This is a post about TPM. So that’s just as a heads-up. It’s not about the news of the moment. It’s inwardly looking about this website.
On Friday, I did an interview tied to our 25th anniversary celebration. It should be out closer to the date of the anniversary in mid-November. Toward the end of the conversation, the interviewer asked me if I thought TPM had stayed true to the vision I originally had for it and, if so, what that was. I began by referencing a point I’d made earlier in the interview which was that it couldn’t be true to the original vision because I didn’t have any clear sense of what I was trying to do at the beginning. But pretty quickly I did. When I thought about the site and its continuity I realized there are three things that make up TPM. Oddly, in the interview, I only mentioned two of them. I probably just lost my train of thought. It was toward the end of an hour-long interview. But I wanted to share with you what those three things are.
One: You can’t cover political news well unless you’re familiar with and care about the substance. You can’t cover a piece of new health care policy legislation if you don’t have a solid grounding in health care policy. And you can’t do it well if you don’t care about the outcomes. You can’t cover a Hill story or a campaign well if it’s just a game. Your investment doesn’t need to be partisan. But it should be real. You can’t possibly chart the incremental developments in a story without a basic grasp of how those developments connect up to civic or human outcomes. Otherwise you’re inevitably skimming over the surface, trying to write a novel while being indifferent to the human condition.

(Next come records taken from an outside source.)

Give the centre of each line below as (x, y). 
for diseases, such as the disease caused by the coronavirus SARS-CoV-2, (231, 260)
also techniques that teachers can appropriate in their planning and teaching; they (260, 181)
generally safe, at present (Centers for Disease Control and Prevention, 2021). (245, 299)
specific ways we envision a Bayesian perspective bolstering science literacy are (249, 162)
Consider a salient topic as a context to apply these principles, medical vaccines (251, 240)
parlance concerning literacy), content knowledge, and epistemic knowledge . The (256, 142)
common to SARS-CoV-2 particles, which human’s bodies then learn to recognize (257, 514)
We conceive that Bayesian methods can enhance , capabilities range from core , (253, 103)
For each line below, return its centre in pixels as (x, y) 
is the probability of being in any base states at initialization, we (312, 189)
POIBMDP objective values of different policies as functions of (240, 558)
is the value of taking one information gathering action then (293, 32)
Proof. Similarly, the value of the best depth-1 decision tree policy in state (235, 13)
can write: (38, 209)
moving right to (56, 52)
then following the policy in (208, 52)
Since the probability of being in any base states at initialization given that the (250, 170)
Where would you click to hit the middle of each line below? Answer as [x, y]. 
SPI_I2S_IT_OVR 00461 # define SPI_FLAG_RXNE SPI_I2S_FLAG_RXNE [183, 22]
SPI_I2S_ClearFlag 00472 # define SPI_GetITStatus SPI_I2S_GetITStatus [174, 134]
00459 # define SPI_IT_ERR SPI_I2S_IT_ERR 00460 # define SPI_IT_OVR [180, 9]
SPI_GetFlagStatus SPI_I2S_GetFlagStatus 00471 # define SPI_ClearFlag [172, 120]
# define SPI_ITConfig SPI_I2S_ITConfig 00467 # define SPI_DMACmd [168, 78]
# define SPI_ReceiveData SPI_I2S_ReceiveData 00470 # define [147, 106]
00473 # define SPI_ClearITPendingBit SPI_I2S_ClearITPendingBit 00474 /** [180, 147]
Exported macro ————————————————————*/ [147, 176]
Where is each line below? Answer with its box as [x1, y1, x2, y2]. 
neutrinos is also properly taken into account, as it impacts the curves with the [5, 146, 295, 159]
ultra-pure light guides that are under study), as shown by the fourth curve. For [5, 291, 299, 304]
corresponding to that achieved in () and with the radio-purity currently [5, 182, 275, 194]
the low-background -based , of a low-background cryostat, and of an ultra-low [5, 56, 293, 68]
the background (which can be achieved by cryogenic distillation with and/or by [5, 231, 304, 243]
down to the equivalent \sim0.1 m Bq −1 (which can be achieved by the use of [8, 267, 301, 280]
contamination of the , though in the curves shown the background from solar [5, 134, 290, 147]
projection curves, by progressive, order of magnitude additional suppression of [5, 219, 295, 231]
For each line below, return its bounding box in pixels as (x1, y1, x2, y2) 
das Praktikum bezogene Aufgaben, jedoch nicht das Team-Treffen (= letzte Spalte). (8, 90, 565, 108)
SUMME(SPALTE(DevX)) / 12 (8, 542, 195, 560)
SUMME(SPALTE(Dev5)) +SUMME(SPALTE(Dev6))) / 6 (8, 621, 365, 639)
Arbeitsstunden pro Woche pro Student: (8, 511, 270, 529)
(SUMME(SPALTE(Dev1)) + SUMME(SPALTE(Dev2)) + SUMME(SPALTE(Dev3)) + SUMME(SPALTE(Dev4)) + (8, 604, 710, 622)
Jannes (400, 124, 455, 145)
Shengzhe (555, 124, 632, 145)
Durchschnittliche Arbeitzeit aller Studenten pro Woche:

Two: Good political reporting should be something you’re dying to read. It shouldn’t be a chore. Headlines should punch you right between the eyes. The story should be as captivating and entertaining and fun as the substance is important. If it’s boring that’s because it’s boring, not because it’s too sophisticated for the audience. TPM should be a thinking person’s tabloid, engaged and engaging. We’re not above and never want to see ourselves as above our audience.
Three: Fundamental honesty with readers. That starts with not lying to our audience. But hopefully that’s a given. What it means to me is that the delta between what we know as editors and reporters and what our readers can learn from reading our pages should be as small as possible. We won’t share rumors we can’t confirm or the identities of confidential sources. And the nature of editing means we focus on what is important and substantial, not every quanta of information we came across. But there shouldn’t be a deeper, insider understanding of the story that isn’t there in the story itself. If we have a set of assumptions or commitments we bring to a story, we should be open about those — not because it’s some admission but because it gives readers a deeper understanding of the story. We should also share what we don’t know as much as what we do. That can mean entertaining hypotheticals and giving readers as much visibility as we can into the process and mechanics of reporting. We did these things originally because it’s the way I like to write about and report political news. But the process of doing this — sharing what I didn’t know in advance — invites reader participation and tips, making the audience into a reporting arm of the publication. It also builds trust and loyalty, which is why TPM has a wildly committed, loyal readership, and why we were able to build a membership business, which is why TPM still exists today.
As I said, I didn’t include all three. So I wanted to do that here. But it was only with the question, which I hadn’t thought of before in that way, that these answers crystallized in my mind. So I wanted to share them with you.